How does Kruskal’s Algorithm progress?
As a continuation to the Prim’s Algorithmanimation, I have also implemented the Kruskal’s Algorithm as it is applied on randomly distributed numbers. Basically, instead of starting from a origin point, the Kruskal’s Algorithm starts by finding the distances between each point and then sort those distances in increasing order. Then, starting from the smallest distances, point pairs are added into disjoint sets to create trees until independent trees merge into a single tree (hence single cluster). One important point in the algorithm is that points that would create cycles within the trees are avoided so that minimum distance is guaranteed.

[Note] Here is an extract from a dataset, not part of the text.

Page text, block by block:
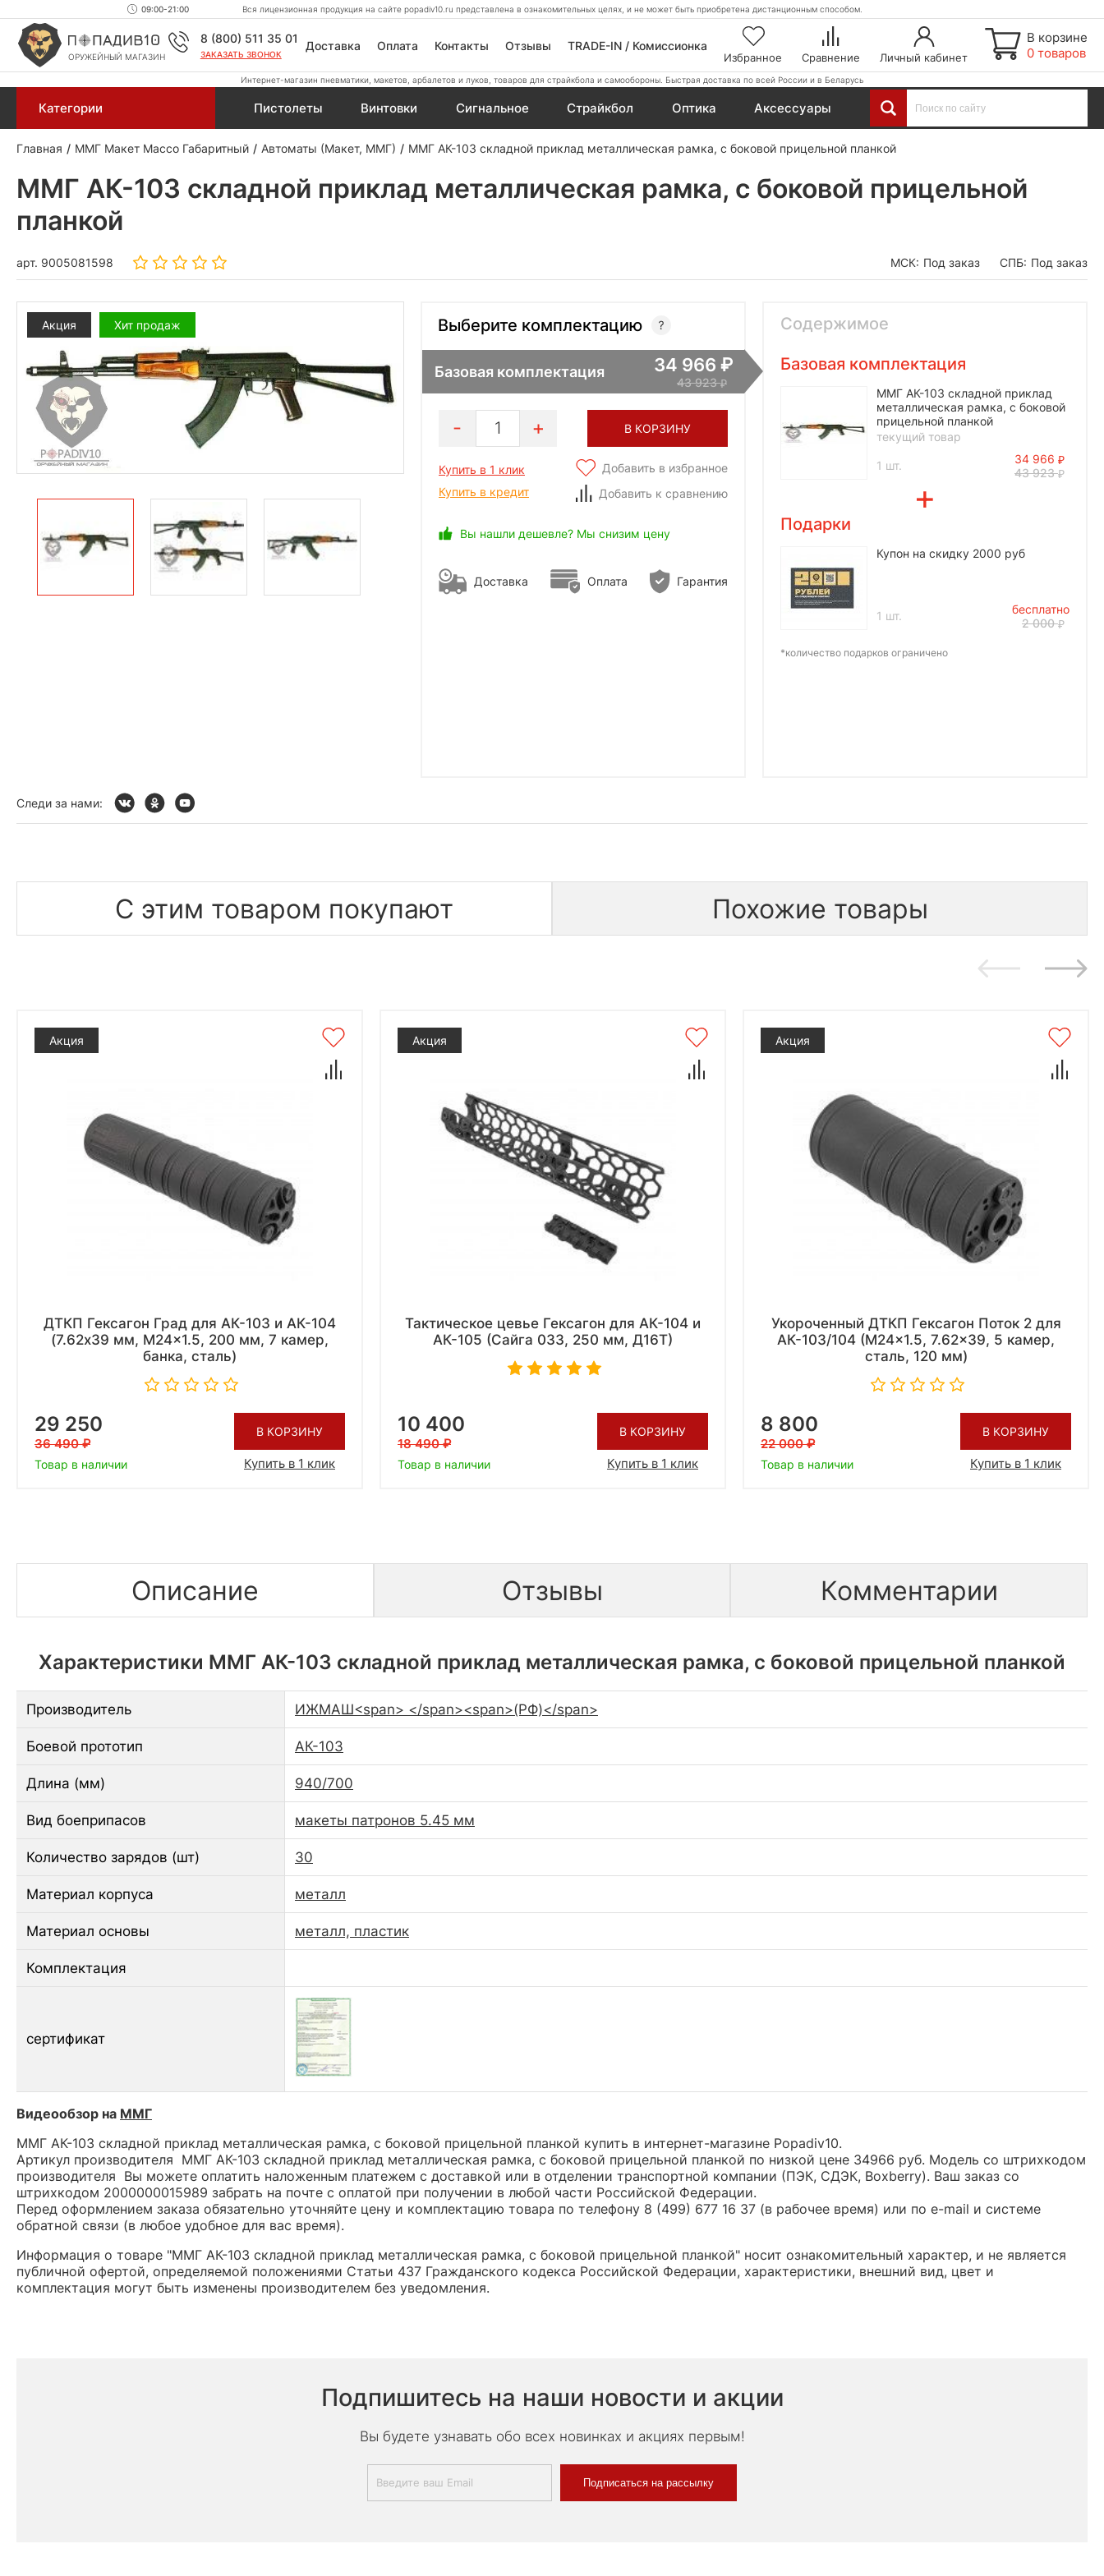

Below are some end results of trees formed for given set of randomly distributed numbers:
Also, with a very small twist, the very same algorithm can be utilized to get clusters in such a way that any two points within a cluster is closer to each other while the any two objects from different clusters are further apart from each other. For that end, instead of merging all the points into a single tree, the iteration should continue until k trees are obtained where k is the number clusters desired. As an example, below is the final result to obtain cluster of 4 for the given points.

The code that implements the Kruskal’s algorithm in C++ is provided below. Note that it also has the capability to stop at desired number of clusters for the given points. Please, share your comments/questions below and stay tuned for the next post.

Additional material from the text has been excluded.